I could use Arrays#combination(n), but I will not be able to keep track of the keys. I have been able to come up with a Hash which stores "key" => "int values", but I have no idea how to come up with an optimized algorithm to combine values stored in a Hash.
{0=>"150"}
{1=>"212"}
{2=>"23"}
{3=>"77"}
{4=>"89"}
P.S. This is not a homework. Its a personal project to put on the resume, talk about at interviews, and to learn to convert my ideas to code.
Something like this would work:
hash = {0 => 150, 1 => 75, 2 => 123, 3 => 212, 4 => 23, 5 => 89, 6 => 20, 7 => 77, 8 => 39, 9 => 16, 10 => 347, 11 => 512, 12 => 175}
# all key combinations of length 5
keys_of_5 = hash.keys.combination(5)
#=> #<Enumerator: [0, 1, 2, 3, 4, 6, 7, 8, 9, 10, 11, 12]:combination(5)>
# i.e. [[0, 1, 2, 3, 4], [0, 1, 2, 3, 5], [0, 1, 2, 3, 6], ...]
# sum the values for each combination
sums_of_5 = keys_of_5.map { |keys| [keys, hash.values_at(*keys).inject(:+)] }
#=> [[[0, 1, 2, 3, 4], 583], [[0, 1, 2, 3, 5], 649], [[0, 1, 2, 3, 6], 580], ...]
# sort by distance to target
sorted = sums_of_5.sort_by { |keys, sum| (sum - 575).abs }
#=> [[[4, 5, 7, 8, 10], 575], [[0, 4, 8, 9, 10], 575], [[3, 4, 5, 7, 12], 576], ...]
# let's find the nearest ones
nearest = sorted.select { |keys, sum| sum == sorted.first[1] }
# and print 'em
nearest.each do |keys, sum|
puts keys.map { |key| "%3d [%d]" % [hash[key], key] }.join(" + ") << " = #{sum}"
end
Output
23 [4] + 89 [5] + 77 [7] + 39 [8] + 347 [10] = 575
150 [0] + 23 [4] + 39 [8] + 16 [9] + 347 [10] = 575
In order to keep track of the indice, you can apply combination on the indice of the array, not the array itself.

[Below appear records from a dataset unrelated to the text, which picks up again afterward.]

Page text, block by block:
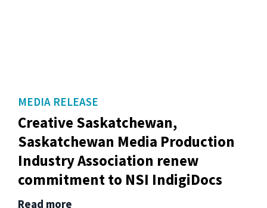
MEDIA RELEASE
Creative Saskatchewan,
Saskatchewan Media Production
Industry Association renew
commitment to NSI IndigiDocs
Read more
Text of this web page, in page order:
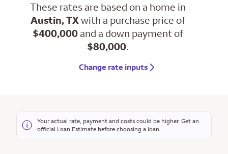
These rates are based on a home in
Austin, TXwith a purchase price of
$400,000and a down payment of
$80,000.
Change rate inputs
Your actual rate, payment and costs could be higher. Get an
official Loan Estimate before choosing a loan.
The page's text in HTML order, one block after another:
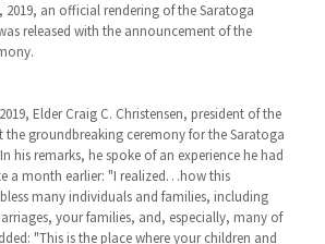
2019, an official rendering of the Saratoga
released with the announcement of the
Elder Craig C. Christensen, president of the
the groundbreaking ceremony for the Saratoga
his remarks, he spoke of an experience he had
a month earlier: "I realized…how this
many individuals and families, including
your families, and, especially, many of
"This is the place where your children and
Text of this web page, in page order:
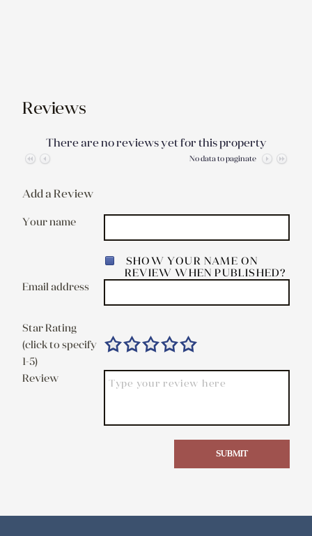
Reviews
There are no reviews yet for this property
No data to paginate
Add a Review
Your name
SHOW YOUR NAME ON
REVIEW WHEN PUBLISHED?
Email address
Star Rating
(click to specify
1-5)
Review
SUBMIT
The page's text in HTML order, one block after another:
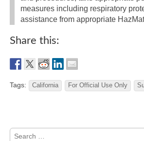
measures including respiratory
assistance from appropriate
Share this:
Tags: California For Official Use Only
Search
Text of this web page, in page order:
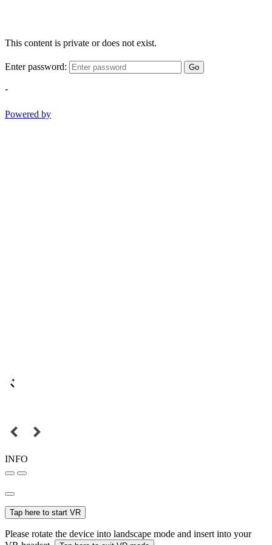
This content is private or does not exist.
Enter password: Go
-
Powered by
INFO
Tap here to start VR
Please rotate the device into landscape mode and insert into your
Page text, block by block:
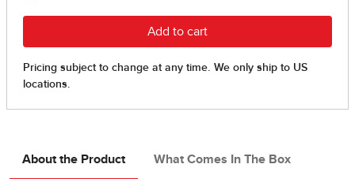
About the Product What Comes In The Box
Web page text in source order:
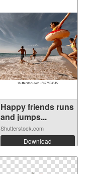
Happy friends runs
and jumps...
Shutterstock.com
Download
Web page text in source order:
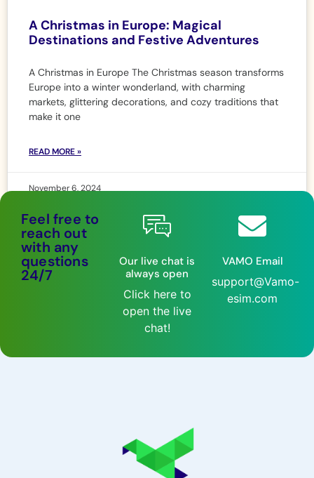
A Christmas in Europe: Magical
Destinations and Festive Adventures
A Christmas in Europe The Christmas season transforms
Europe into a winter wonderland, with charming
markets, glittering decorations, and cozy traditions that
make it one
READ MORE »
November 6, 2024
Feel free to
reach out
with any
questions
24/7
Our live chat is
always open
Click here to
open the live
chat!
VAMO Email
support@Vamo-
esim.com
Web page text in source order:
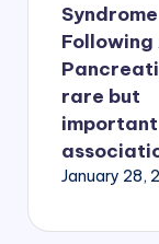
Syndrome
Following
rare but
important
January 28,

array = [150, 75, 212, 23, 89, 20, 77, 39, 16, 347, 512, 175]
target = 575
x = 5
closest_indice =
array
.each_index.to_a
.combination(x)
.min_by{|is| (array.values_at(*is).inject(:+) - target).abs}
However, the answer is different from what you claim:
closest_indice # => [0, 3, 7, 8, 9]
array.values_at(*closest_indice) # => [150, 23, 39, 16, 347]
array.values_at(*closest_indice).inject(:+) # => 575
and I don't understand why you have a different answer.
Edit
As noticed my Stefan, there is no index 2. To deal with that:
hash = {0 => 150, 1 => 75, 3 => 212, 4 => 23, 5 => 89, 6 => 20, 7 => 77, 8 => 39, 9 => 16, 10 => 347, 11 => 512, 12 => 175}
target = 575
x = 5
closest_keys =
hash
.keys
.combination(x)
.min_by{|is| (hash.values_at(*is).inject(:+) - target).abs}
closest_keys # => [0, 4, 8, 9, 10]
hash.values_at(*closest_indice) # => [150, 23, 39, 16, 347]
hash.values_at(*closest_indice).inject(:+) # => 575
Notice This answer applies to the question as was at the beginning (i.e., before the OP changed the question to add an element 123 with index 2).